Blix Street argues that if judicial estoppel is applied, ECP and Gelbard, having not signed the agreement, will not be bound by any release, even though Blix Street will be bound by its release of those parties. But this case involves an action between the Cassidys and Blix Street. In the unlikely event that litigation erupts between Gelbard or ECP and Blix Street, a trial court would have the discretion as to whether or not to invoke the equitable doctrine of judicial estoppel. In sum, there is no justifiable reason why a party cannot be judicially estopped from denying the enforceability of an agreement that might otherwise be unenforceable.
4. Requirements of Judicial Estoppel Met
Based on the facts, the trial court had sufficient evidence to conclude that Blix Street took two totally inconsistent positions in judicial proceedings—originally that there was an enforceable settlement agreement, but later that the settlement agreement was not enforceable. Blix Street was successful in asserting the first position because the trial court accepted Blix Street’s position by terminating the trial and discharging the jury.4 There is no indication that Blix Street took the first position—that the contract was enforceable—as a result of ignorance, fraud, or mistake. Indeed, Straw, a lawyer, conceded that he believed the settlement agreement lacked material terms at the same time Blix Street was taking the position in the trial court there was an enforceable settlement agreement. Accordingly, the doctrine of judicial estoppel legally could be applied in this case.
5. No Abuse of Discretion
Blix Street believed there were issues it could raise as to the enforceability of the settlement agreement but, nevertheless, by representing that there was an enforceable settlement agreement, induced the trial court to discharge the jury and terminate trial. Under these circumstances, the trial court did not abuse its discretion in applying the doctrine of judicial estoppel.
C. Breach of Contract
In late 2006 and early 2007, the parties disagreed over who would be an appropriate producer for the movie about Eva Cassidy’s life. Blix Street interviewed production teams proposed by the Cassidys and suggested another production team. The Cassidys settled upon a production team referred to as the Redford Group (a member of which was the daughter of the well-known actor, Robert Redford), to which Blix Street had expressed some reservations. No one submitted the matter to a referee for resolution of a dispute.
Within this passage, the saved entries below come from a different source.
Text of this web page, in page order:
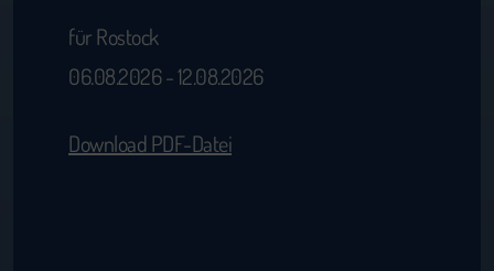
für Rostock
06.08.2026 - 12.08.2026
Download PDF-Datei
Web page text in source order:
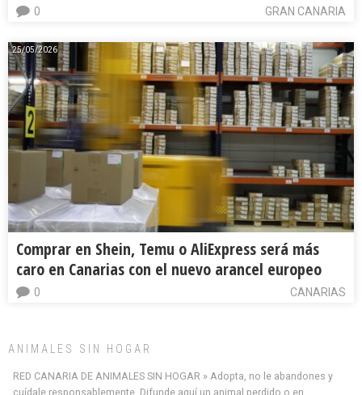
GRAN CANARIA
0
25/05/2026
Comprar en Shein, Temu o AliExpress será más
caro en Canarias con el nuevo arancel europeo
CANARIAS
0
ANIMALES SIN HOGAR
RED CANARIA DE ANIMALES SIN HOGAR » Adopta, no le abandones y
cuídale responsablemente. Difunde aquí un animal perdido o en
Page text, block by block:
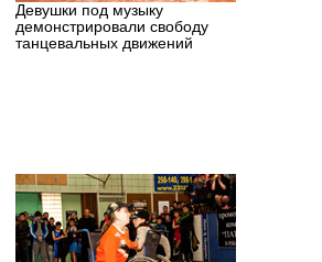
Девушки под музыку
демонстрировали свободу
танцевальных движений
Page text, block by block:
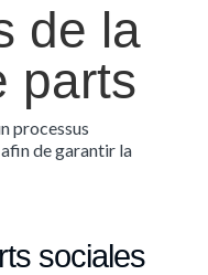
de la
parts
processus
de garantir la
sociales
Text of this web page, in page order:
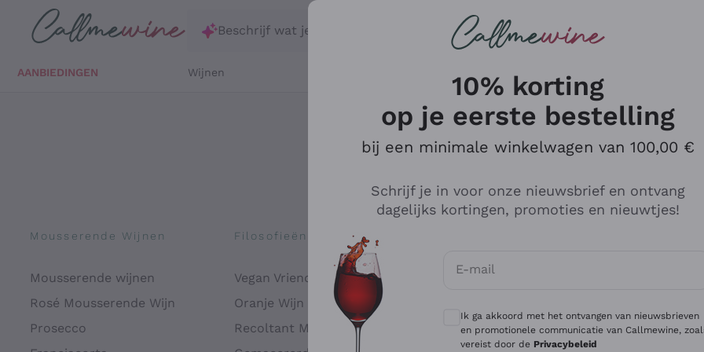
Ga direct naar de hoofdinhoud
Beschrijf wat je zoekt
AANBIEDINGEN Wijnen
Mousserende Wijnen
Mousserende wijnen
Rosé Mousserende Wijn
Prosecco
Filosofieën
Vegan Vriendelijk
Oranje Wijn
Recoltant Manipulant
Antinori
Ca' del Bosco
Gavi
10% korting
op je eerste bestelling
bij een minimale winkelwagen van 100,00 €
Schrijf je in voor onze nieuwsbrief en ontvang
dagelijks kortingen, promoties en nieuwtjes!
E-mail
Optionele toestemmingen om
Ik ga akkoord met het ontvangen van nieuwsbrieven
en promotionele communicatie van Callmewine,
vereist door de Privacybeleid
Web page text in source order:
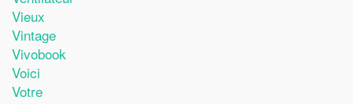
Vieux
Vintage
Vivobook
Voici
Votre
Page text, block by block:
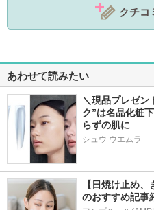
クチコ
あわせて読みたい
＼現品プレゼン
ク”は名品化粧
らずの肌に
シュウ ウエムラ
【日焼け止め
のおすすめ記事
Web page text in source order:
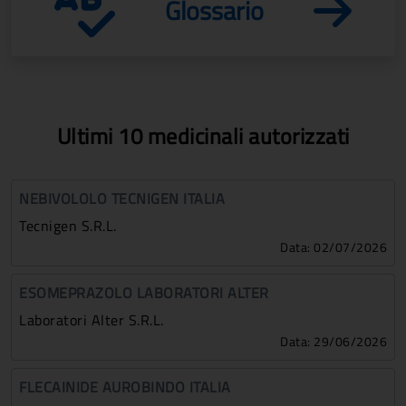
Glossario
Ultimi 10 medicinali autorizzati
NEBIVOLOLO TECNIGEN ITALIA
Tecnigen S.r.l.
Data: 02/07/2026
ESOMEPRAZOLO LABORATORI ALTER
Laboratori Alter S.r.l.
Data: 29/06/2026
FLECAINIDE AUROBINDO ITALIA
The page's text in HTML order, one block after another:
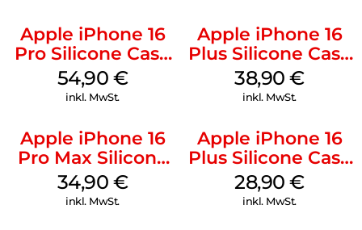
Apple iPhone 16
Pro Silicone Case
MagSafe Black
54,90 €
inkl. MwSt.
Apple iPhone 16
Plus Silicone Case
MagSafe Denim
38,90€
inkl. MwSt.
Apple iPhone 16
Pro Max Silicone
Case MagSafe
Denim
34,90 €
inkl. MwSt.
Apple iPhone 16
Plus Silicone Case
MagSafe Black
28,90€
inkl. MwSt.
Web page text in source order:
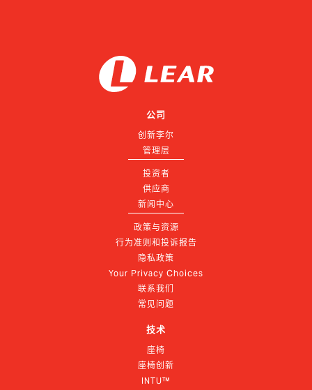
公司
创新李尔
管理层
投资者
供应商
新闻中心
政策与资源
行为准则和投诉报告
隐私政策
Your Privacy Choices
联系我们
常见问题
技术
座椅
座椅创新
INTU™
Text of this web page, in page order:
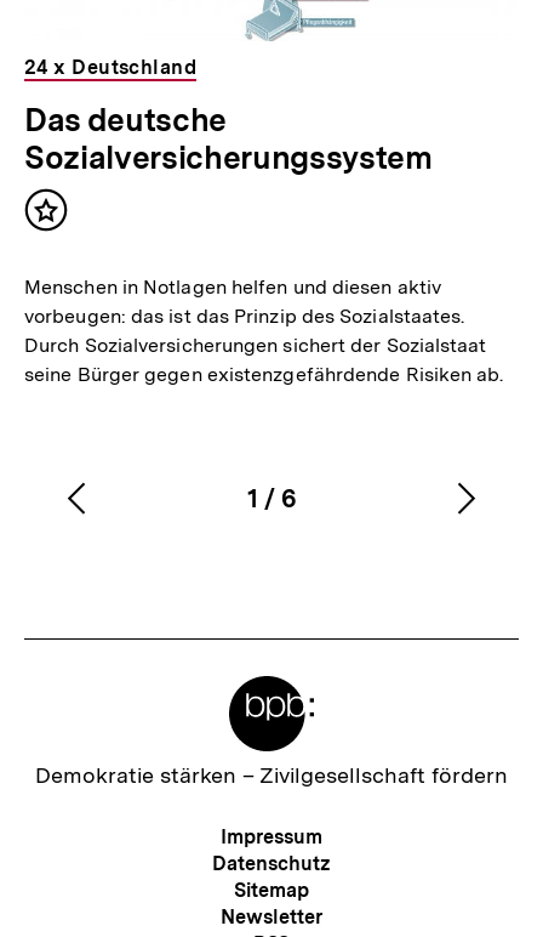
24 x Deutschland
Das deutsche
Sozialversicherungssystem
Inhalt
Menschen in Notlagen helfen und diesen aktiv
vorbeugen: das ist das Prinzip des Sozialstaates.
Durch Sozialversicherungen sichert der Sozialstaat
seine Bürger gegen existenzgefährdende Risiken ab.
Karussellinhalt
1
von
/ 6
Vorherigen
Zur
Demokratie stärken – Zivilgesellschaft fördern
Meta-
Navigation
Impressum
Datenschutz
Sitemap
Newsletter
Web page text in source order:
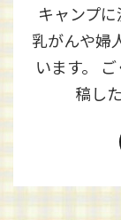
キャンプ
乳がんや婦
います。
稿し

Blix Street contends that if there is a binding agreement, the Cassidys breached it by not complying with cooperation and dispute resolution clauses in that agreement. The trial court determined that the Cassidys did not breach an obligation in the settlement agreement, which agreement provides that the parties had an obligation to cooperate in the making of a motion picture and were to agree upon a neutral referee to decide disputes under the agreement. Specifically, the trial court found that the Cassidys cooperated concerning a producer, and that there was no need for a referee.
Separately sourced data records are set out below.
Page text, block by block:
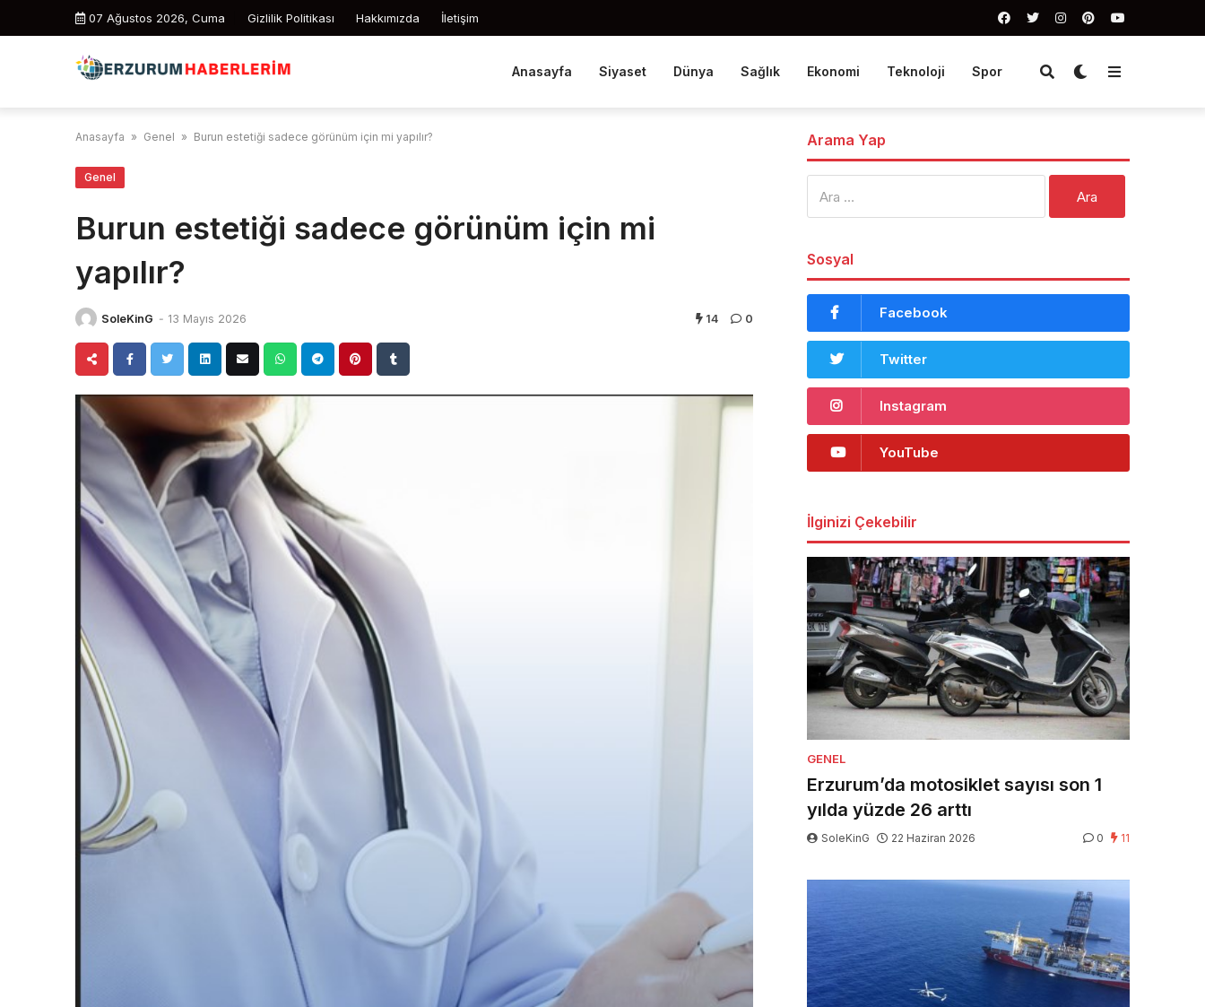
07 Ağustos 2026, Cuma Gizlilik Politikası Hakkımızda İletişim
Anasayfa Siyaset Dünya Sağlık Ekonomi Teknoloji Spor
Anasayfa » Genel » Burun estetiği sadece görünüm için mi yapılır?
Genel
Burun estetiği sadece görünüm için mi
yapılır?
SoleKinG - 13 Mayıs 2026 14 0
Arama Yap
Sosyal
Facebook
Twitter
Instagram
YouTube
İlginizi Çekebilir
GENEL
Erzurum’da motosiklet sayısı son 1
yılda yüzde 26 arttı
SoleKinG 22 Haziran 2026 0 11
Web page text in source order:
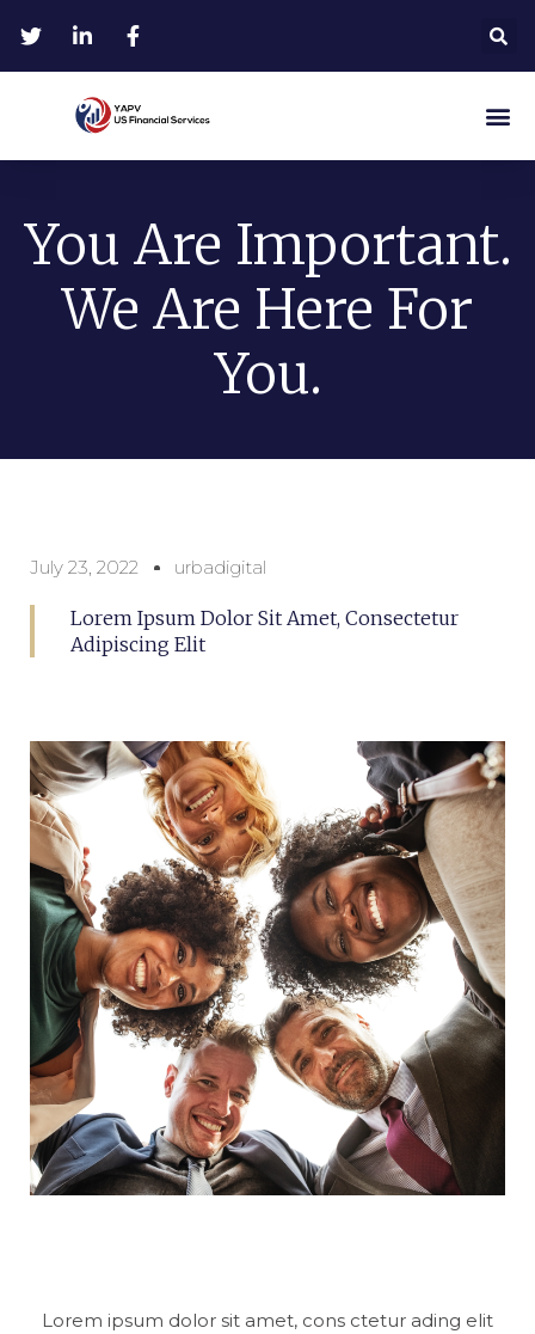
You Are Important.
We Are Here For
You.
July 23, 2022 urbadigital
Lorem Ipsum Dolor Sit Amet, Consectetur
Adipiscing Elit
Lorem ipsum dolor sit amet, cons ctetur ading elit
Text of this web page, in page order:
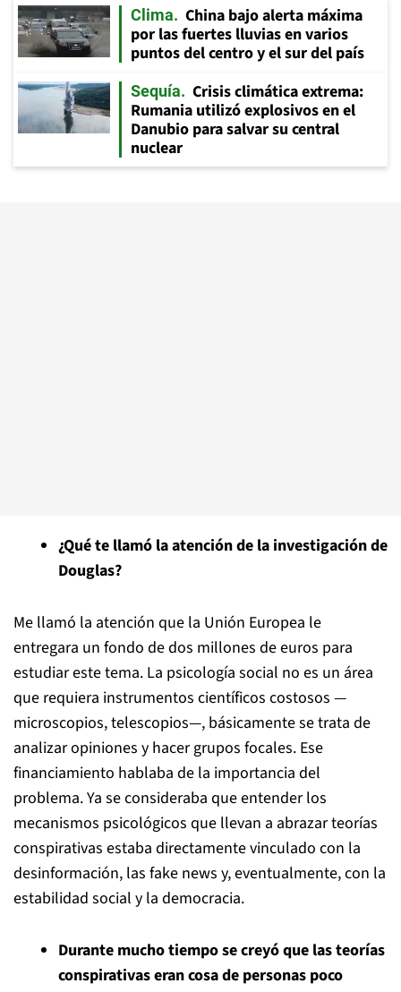
Clima
China bajo alerta máxima
por las fuertes lluvias en varios
puntos del centro y el sur del país
Sequía
Crisis climática extrema:
Rumania utilizó explosivos en el
Danubio para salvar su central
nuclear
¿Qué te llamó la atención de la investigación de
Douglas?
Me llamó la atención que la Unión Europea le
entregara un fondo de dos millones de euros para
estudiar este tema. La psicología social no es un área
que requiera instrumentos científicos costosos —
microscopios, telescopios—, básicamente se trata de
analizar opiniones y hacer grupos focales. Ese
financiamiento hablaba de la importancia del
problema. Ya se consideraba que entender los
mecanismos psicológicos que llevan a abrazar teorías
conspirativas estaba directamente vinculado con la
desinformación, las fake news y, eventualmente, con la
estabilidad social y la democracia.
Durante mucho tiempo se creyó que las teorías
conspirativas eran cosa de personas poco

Issues concerning the interpretation of an unambiguous contract are matters of law that are reviewed de novo. (See Parsons v. Bristol Development Co. (1965) 62 Cal.2d 861, 865-866.) When the trial court’s interpretation of the contract turns on the credibility of the extrinsic evidence, the substantial evidence standard of review applies. (Winet v. Price (1992) 4 Cal.App.4th 1159, 1166; see also Garcia v. Truck Ins. Exchange (1984) 36 Cal.3d 426, 439.) Whether there was a breach of the contract is reviewed under the substantial evidence test because performance is a question of fact, and any nonperformance is considered a breach of the contract. (See Porter v. Arthur Murray, Inc. (1967) 249 Cal.App.2d 410, 421-422; Rest.2d Contracts, § 235 [nonperformance is a breach of contract].)
The settlement agreement provided that “[t]he parties shall reasonably cooperate in connection with the making of a motion picture about the life of Eva Cassidy.” Blix Street argues that this provision gave Blix Street the right to participate in the selection of the production team for the motion picture, and that if there was a dispute, it should be referred to a referee, who, under the settlement agreement, was empowered to “decide disputes arising under the [Settlement] Agreement or under the Licensing Agreement.”
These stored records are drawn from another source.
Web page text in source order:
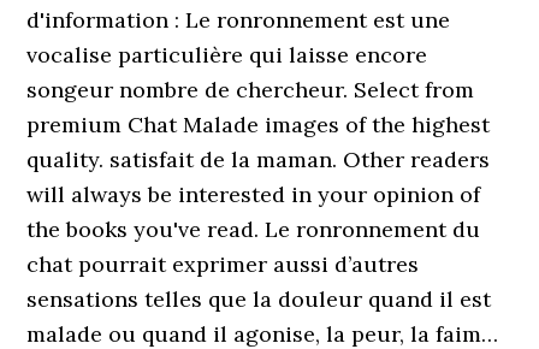
d'information : Le ronronnement est une
vocalise particulière qui laisse encore
songeur nombre de chercheur. Select from
premium Chat Malade images of the highest
quality. satisfait de la maman. Other readers
will always be interested in your opinion of
the books you've read. Le ronronnement du
chat pourrait exprimer aussi d’autres
sensations telles que la douleur quand il est
malade ou quand il agonise, la peur, la faim…
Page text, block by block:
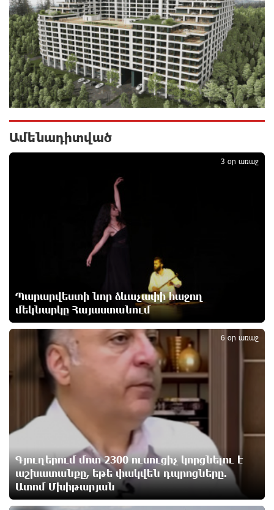
Հնդկաստանի հյուսիս-արևելքում տեղի ունեցած
ջրհեղեղների հետևանքով զոհերի թիվը հասել է 97-
ի
11 ժամ առաջ
Օգոստոսի 7-ին ժամանակավորապես կդադարեցվի
Վինիսիուսը նոր պայմանագիր է կնքել «Ռեալի»
հետ․ պաշտոնական
Սպասվում է քամու ուժգնացում, ամպրոպ․
եղանակը՝ օգոստոսի 7-ից 11-ին
Խոշոր հրդեհ՝ Երևանի Սիլիկյան թաղամասի
հարևանությամբ գտնվող աղբավայրում. կրակն ու
ծուխը տեսանելի են մի քանի կիլոմետրից
Հնդկաստանի և Իսրայելի վարչապետները
քննարկել են Մերձավոր Արևելքում տիրող
իրավիճակը
Մալաթիա-Սեբաստիա վարչական շրջանում
արմատից փտած հերթական ծառն է տապալվել
13 ժամ առաջ
Իրանը և Օմանը պլանավորում են փոխել Հորմուզի
նեղուցի նավագնացության կառուցվածքը
Ամենադիտված
Պարարվեստի նոր ձևաչափի հաջող
մեկնարկը Հայաստանում
3 օր առաջ
1
Գյուղերում մոտ 2300 ուսուցիչ կորցնելու է
աշխատանքը, եթե փակվեն դպրոցները.
Ատոմ Մխիթարյան
6 օր առաջ
2
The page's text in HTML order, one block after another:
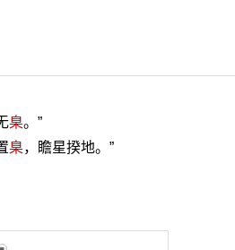
臬。”
臬，瞻星揆地。”
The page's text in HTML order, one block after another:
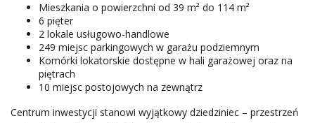
Mieszkania o powierzchni od 39 m² do 114 m²
6 pięter
2 lokale usługowo-handlowe
249 miejsc parkingowych w garażu podziemnym
Komórki lokatorskie dostępne w hali garażowej oraz na
piętrach
10 miejsc postojowych na zewnątrz
Centrum inwestycji stanowi wyjątkowy dziedziniec – przestrzeń
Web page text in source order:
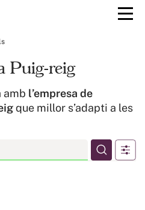
Puig-reig
amb l’empresa de
que millor s’adapti a les
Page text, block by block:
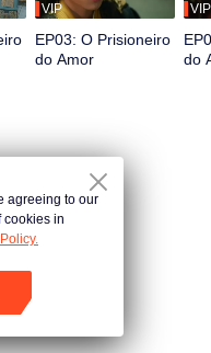
VIP
EP03: O Prisioneiro
do Amor
VIP
do
Em Apuros
Amor
agreeing to our
cookies in

Blix Street initially contends that the cooperation clause requires more than what the Cassidys did, which was just to apprise Blix Street of what was occurring during the making of the picture and selection of the production team. But Blix Street goes on to suggest that the cooperation clause gave it the right, in effect, to veto the selection of the production team and refer any dispute over such a selection to a referee. Blix Street argues that the provision for a referee supports its interpretation.5
The question is whether the cooperation clause means that the parties must all work together on, and agree upon, all decisions with regard to the motion picture or whether it means that regardless of who has the rights to proceed with a motion picture, the parties must do that which is reasonably necessary to facilitate the making of the motion picture.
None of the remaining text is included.